What is the chance that I will have a heart attack?
What is the chance that I will live longer than 70 years?
What is the likelihood that when rolling a pair of dice, I will roll doubles?
What is the probability that I will win the lottery?
Each of these examples has some uncertainty. For some, the chances are quite good, so the probability would be quite high. For others, the chances are not very good, so the probability is quite low (especially winning the lottery).
Certainly, the chance of rain is different each day, and is higher during some seasons. Your chance of having a heart attack, or of living longer than 70 years, depends on things like your current age, your family history, and your lifestyle. However, you could use your intuition to predict some of those probabilities fairly accurately, while others you might have no hunches about at all.
Notation We think you will agree that the word probability is a bit long to include in equations, graphs and charts, so it is customary to use some simplified notation instead of the entire word.
If we wish to indicate "the probability it will rain tomorrow," we use the notation "P(rain tomorrow)." We can abbreviate the probability of anything. If we let A represent what we wish to find the probability of, then P(A) would represent that probability.
We can think of "A" as an "event."
|P(win lottery)||the probability that a person who has a lottery ticket will win that lottery|
|P(A)||the probability that event A will occur|
|P(B)||the probability that event B will occur|
Principle : The "probability" of an event tells us how likely it is that the event will occur.
What values can the probability of an event take, and what does the value tell us about the likelihood of the event occurring?
The probability of any event ranges from zero to one. Let's start with the extremes: zero and one.
The probability of zero means that the event has zero chance of happening. It will never occur.
An event has probability one if it will occur for certain. In the middle, a probability of one-half indicates that the event has 50% chance of happening.
In other words, the event is as likely to occur as it is not to occur.
Any probability that is greater than one-half indicates that the event is more likely to occur that it is not to occur.
And a probability that is below one-half indicates that the event is more likely not to occur than it is to occur.
Principle : The probability that an event will occur is between 0 and 1 or 0 ≤ P(A) ≤ 1.
Many people prefer to express probability in percentages. Since all probabilities are decimals, each can be changed to an equivalent percentage. Thus, the latest principle is equivalent to saying, "The chance that an event will occur is between 0% and 100%."
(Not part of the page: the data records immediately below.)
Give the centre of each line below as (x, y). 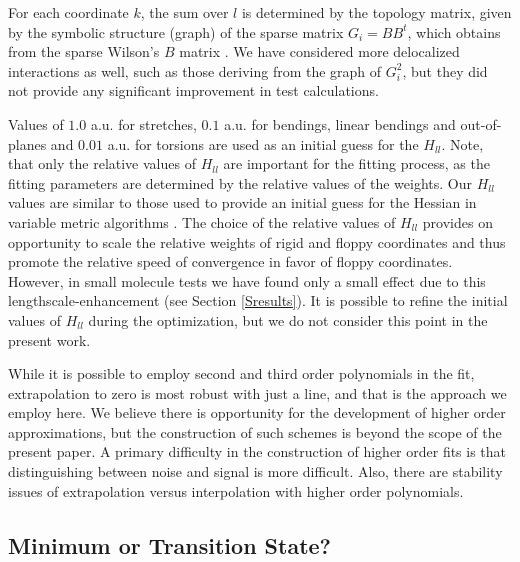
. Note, (462, 143)
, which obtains (454, 31)
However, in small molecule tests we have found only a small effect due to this (247, 280)
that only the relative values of (102, 163)
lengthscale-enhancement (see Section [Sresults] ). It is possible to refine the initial (258, 300)
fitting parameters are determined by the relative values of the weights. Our (240, 182)
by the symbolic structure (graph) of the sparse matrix (176, 31)
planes (27, 143)

Probabilities can be determined in two fundamental ways. Keep reading to find out what they are.
impossible event has zero probability
A probability of 1 represents an event that will occur for certain.
A probability of 0.60 represents an event that will occur more often than not. Specifically, it will occur almost two-thirds (0.67) of the time.
Probability is a way of quantifying uncertainty.
We are interested in the probability of an event—the likelihood of the event occurring.
The probability of an event ranges from 0 to 1. The closer the probability is to 0, the less likely the event is to occur. The closer the probability is to 1, the more likely the event is to occur.
There are two ways to determine probability: Theoretical (Classical) and Empirical (Observational). If we toss a coin, roll a die, or spin a spinner many times, we hardly ever achieve the exact theoretical probabilities that we know we should get, but we can get pretty close. When we run a simulation or when we use a random sample and record the results, we are using empirical probability. This is often called the Relative Frequency definition of probability
Theoretical methods use the nature of the situation to determine probabilities.
Empirical methods use a series of trials that produce outcomes that cannot be predicted in advance (hence the uncertainty).